-Salamatu Adamu, Founding partner, Cavemen Africa
We started production on Ashābu’l Kahf, and it has been one of those moments where you pause and realise: this is exactly the work we are meant to be doing right now at Cavemen Africa.
Why this project , why now
It’s our first production of the year and one of the new projects we’re introducing at Cavemen Africa. Last year, we spent a lot of time strengthening our projects ; testing, refining, figuring out what works and what doesn’t. This year feels different. This year is about building the production framework. About structure. About intention. About Cavemen Studio.
Building with people, not placeholders
What’s been most remarkable isn’t just the idea itself, but the people. We have expert hands in the house, and at the same time, the team is stepping into real crew roles — not placeholders, not assistants, but responsibility. Some are learning the ropes for the first time, learning on the job, figuring it out as we go. There’s something honest about that.
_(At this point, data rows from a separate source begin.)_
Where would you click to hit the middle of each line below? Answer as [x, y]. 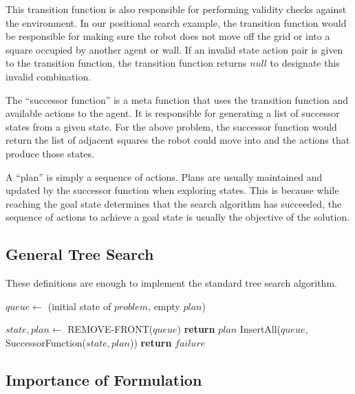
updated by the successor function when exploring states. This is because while [172, 190]
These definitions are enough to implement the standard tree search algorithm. [171, 283]
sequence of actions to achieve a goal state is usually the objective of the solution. [178, 217]
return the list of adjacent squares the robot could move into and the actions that [178, 140]
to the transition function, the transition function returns [126, 63]
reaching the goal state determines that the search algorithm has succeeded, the [174, 203]
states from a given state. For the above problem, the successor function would [171, 126]
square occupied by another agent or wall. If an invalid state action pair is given [174, 49]
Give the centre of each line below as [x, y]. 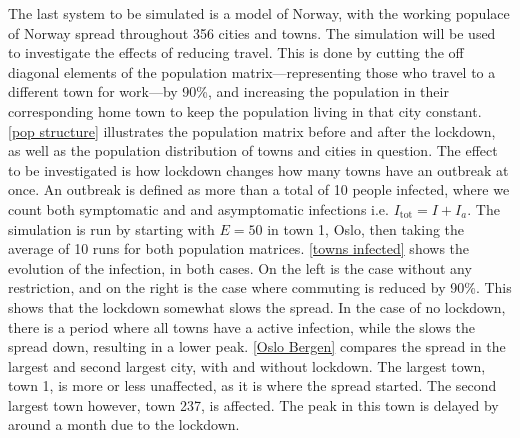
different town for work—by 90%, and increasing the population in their [228, 91]
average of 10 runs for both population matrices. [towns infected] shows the [239, 248]
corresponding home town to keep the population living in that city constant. [245, 110]
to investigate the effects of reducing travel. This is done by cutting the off [236, 52]
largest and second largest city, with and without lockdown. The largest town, [247, 365]
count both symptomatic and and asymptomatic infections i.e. [198, 208]
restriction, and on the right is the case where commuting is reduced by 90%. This [260, 287]
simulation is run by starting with [111, 228]
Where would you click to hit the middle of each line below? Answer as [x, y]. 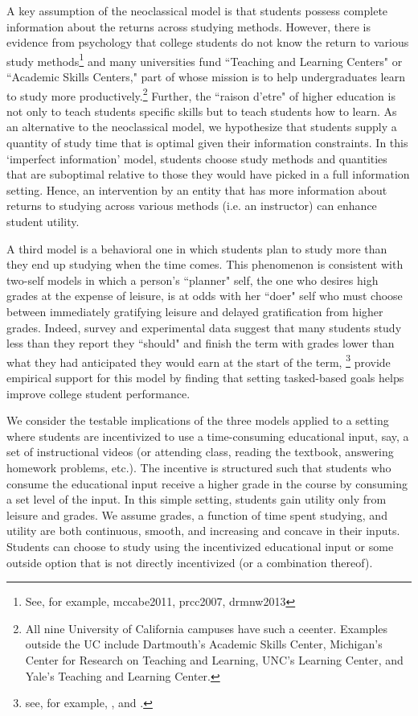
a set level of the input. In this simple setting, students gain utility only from [197, 499]
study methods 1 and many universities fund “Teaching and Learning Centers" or [205, 60]
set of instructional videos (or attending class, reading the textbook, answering [200, 452]
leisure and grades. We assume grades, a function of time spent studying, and [197, 514]
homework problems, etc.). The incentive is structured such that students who [199, 467]
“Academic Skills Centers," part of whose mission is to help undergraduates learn [206, 77]
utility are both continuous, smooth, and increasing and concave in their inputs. [203, 531]
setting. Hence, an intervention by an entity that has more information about [197, 189]
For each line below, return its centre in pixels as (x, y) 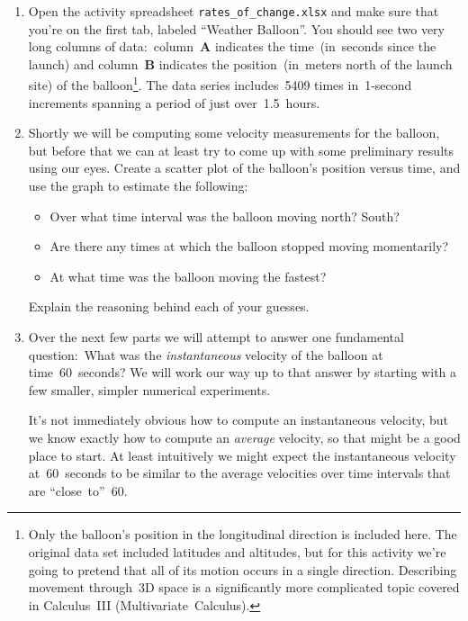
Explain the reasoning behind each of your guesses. (169, 306)
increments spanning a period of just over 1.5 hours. (174, 102)
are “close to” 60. (78, 490)
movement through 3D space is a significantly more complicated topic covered (244, 587)
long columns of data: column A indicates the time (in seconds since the (232, 46)
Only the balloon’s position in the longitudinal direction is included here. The (243, 534)
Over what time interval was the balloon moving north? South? (225, 216)
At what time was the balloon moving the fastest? (188, 276)
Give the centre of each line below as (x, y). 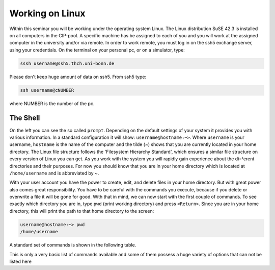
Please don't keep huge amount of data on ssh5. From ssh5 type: (78, 77)
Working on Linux (48, 13)
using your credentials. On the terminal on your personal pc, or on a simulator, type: (97, 50)
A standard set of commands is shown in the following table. (73, 245)
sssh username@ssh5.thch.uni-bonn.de (67, 63)
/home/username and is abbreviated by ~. (54, 173)
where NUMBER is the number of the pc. (52, 103)
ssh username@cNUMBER (47, 90)
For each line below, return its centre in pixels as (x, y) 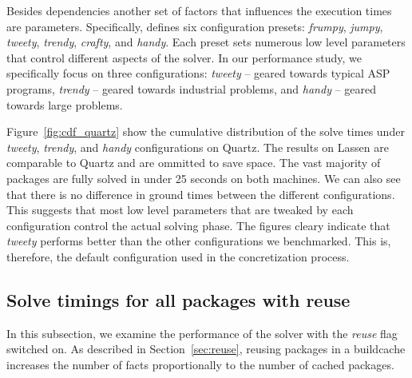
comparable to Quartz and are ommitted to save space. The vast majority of (194, 163)
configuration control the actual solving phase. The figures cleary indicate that (198, 225)
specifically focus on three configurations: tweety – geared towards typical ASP (198, 73)
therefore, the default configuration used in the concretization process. (178, 256)
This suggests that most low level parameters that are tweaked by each (180, 210)
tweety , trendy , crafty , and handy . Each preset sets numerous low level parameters (206, 42)
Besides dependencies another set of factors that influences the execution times (199, 10)
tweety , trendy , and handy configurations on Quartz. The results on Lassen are (198, 147)
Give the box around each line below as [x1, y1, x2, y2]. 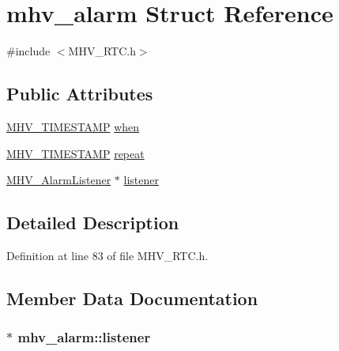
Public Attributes [6, 81, 153, 106]
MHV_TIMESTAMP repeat [6, 145, 145, 161]
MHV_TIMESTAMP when [6, 118, 140, 134]
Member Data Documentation [6, 285, 258, 310]
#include [6, 43, 51, 59]
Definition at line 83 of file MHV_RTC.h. [6, 247, 209, 263]
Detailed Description [6, 210, 179, 235]
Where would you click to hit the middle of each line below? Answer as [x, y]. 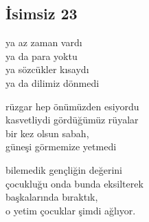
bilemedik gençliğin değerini [64, 169]
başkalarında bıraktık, [52, 197]
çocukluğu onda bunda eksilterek [74, 183]
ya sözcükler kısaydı [47, 69]
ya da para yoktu [42, 55]
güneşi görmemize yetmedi [61, 147]
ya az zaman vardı [44, 42]
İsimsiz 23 [42, 13]

That’s how community is built.
Ashābu’l Kahf is about many things at once. It’s about the hardworking Muslim founders we want to spotlight and learn from, across different sectors. It’s about the urge to create during Ramadan — that pull to slow down, reflect, and still show up with purpose. And it’s about continuously returning to the philosophy behind Cavemen Africa: resilience, collaboration, faith, and values.
The story of The People of the Cave has always stayed with me. Young believers who chose faith over fear. Who withdrew for the sake of Allah. Who trusted that stepping away didn’t mean disappearing and emerged protected, strengthened, elevated.
That story feels very close to what many Muslim entrepreneurs are living today. Building in a complex world. Holding on to values. Choosing faith when fear would be easier. These are modern-day People of the Cave.
This Ramadan, we’re sharing a 10-episode podcast , one conversation every day. Ten Muslim entrepreneurs. Real stories. Spiritual reflections. Business lessons. Not polished success stories, but honest journeys and barakah-driven wisdom.
This project isn’t about chasing attention. It’s about alignment. It’s about making work that reflects who we are becoming. Faith is not something we add on later , it’s central to how we build.
Ashābu’l Kahf is part of that journey. And in many ways, so is Cavemen Africa.